Picked the pitch the first game of the NLCS, Seaver was bombed by the Braves for five runs in eight innings. He fared a bit better in the World Series, winning 1 and losing 1. There was a rumor going around that if the Mets won the World Series, Seaver was going to put an ad in the New York Times denouncing the Vietnam War, which he said was unfounded. His picture, however, was used (unauthorized) for Moratorium Day flyers handed out before Game 4.

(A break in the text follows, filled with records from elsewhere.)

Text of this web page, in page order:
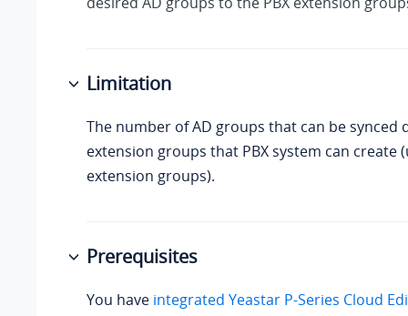
Limitation
The number of AD groups that can be synced
extension groups that PBX system can create
extension groups).
Prerequisites
You have integrated Yeastar P-Series Cloud

Seaver became even more dominant in the early 70s. Learning to harness his control, he routinely led the league in ERA (1970, 1971, 1973) and strikeouts (the same years). He even got a chance to go back to the World Series in 1973, but the Mets lost to the A’s. Seaver pitched well as always, but the weak Mets offense failed to back him up (his losses in the post-season: 2-1 to the Reds and 3-1 to the A’s). For his regular season work, Seaver would earn his second Cy Young Award, the first awarded to a player who had failed to win 20 games (he won 19).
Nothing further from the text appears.